大商大出身のドラ1ピッチャーと言えば、真っ先に頭に浮かぶのが1977年の新人王・斉藤明雄である。

 

 大洋に入団したその年のキャンプで斉藤は黒いサングラス姿で現れた。新人らしからぬ格好に周囲は大慌てした。ゴーイング・マイウェイ。このふてぶしさこそが斉藤の持ち味だった。

 

 1年目は8勝9敗ながら、そのうちの4勝を巨人からあげた。翌78年には16勝(15敗)をあげ、押しも押されぬエースとなった。

 

 身長184センチ、83キロの斉藤に対し、こちらは身長185センチ、体重82キロと体格は、ほぼ同じである。

 

 カープの今年のドラ1は大商大の岡田明丈。大商大のピッチャーとしては斉藤以来39年ぶりのドラフト1位だ。

 

 この春6勝、この秋にも6勝をあげるなど4年になって本格化した。最速153キロのストレートとフォークボールが持ち味だ。

 

 ユーチューブで岡田のピッチングを確認した。先輩の斉藤が柔なら、岡田は剛の印象だ。真上から投げ下ろす角度のついたボールは、コーナーに決まれば、プロと言えどもそうは打てないだろう。カットボールも悪くない。またフォークボールには落差があり、クローザーでもやれそうだ。

 

 弱点はないのか、ある在京球団のスカウトに話を聞いた。「グラブから右手を抜くのがやや早い。
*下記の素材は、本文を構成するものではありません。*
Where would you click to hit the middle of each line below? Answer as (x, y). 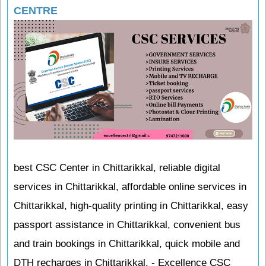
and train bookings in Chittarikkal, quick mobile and (127, 244)
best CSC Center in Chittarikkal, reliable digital (117, 168)
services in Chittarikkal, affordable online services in (130, 187)
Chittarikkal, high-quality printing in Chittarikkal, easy (131, 206)
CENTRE (36, 11)
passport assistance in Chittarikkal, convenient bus (127, 225)
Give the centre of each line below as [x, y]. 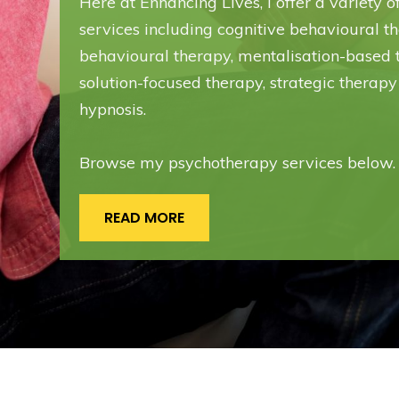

私は全部、球種を言い当てることができました。でも、こういうクセは一週間もあれば是正できます。大きく育てようと思うなら先発ですが、コントロールも悪くないからリリーフもできる。カープは“どこでも使える”点を評価して(ドラフト1位で)獲ったのだと思います」

 

 そう言えば斉藤も先発、リリーフ両面で活躍した。プロでの心得を一度、先輩から聞いた方がいいかもしれない。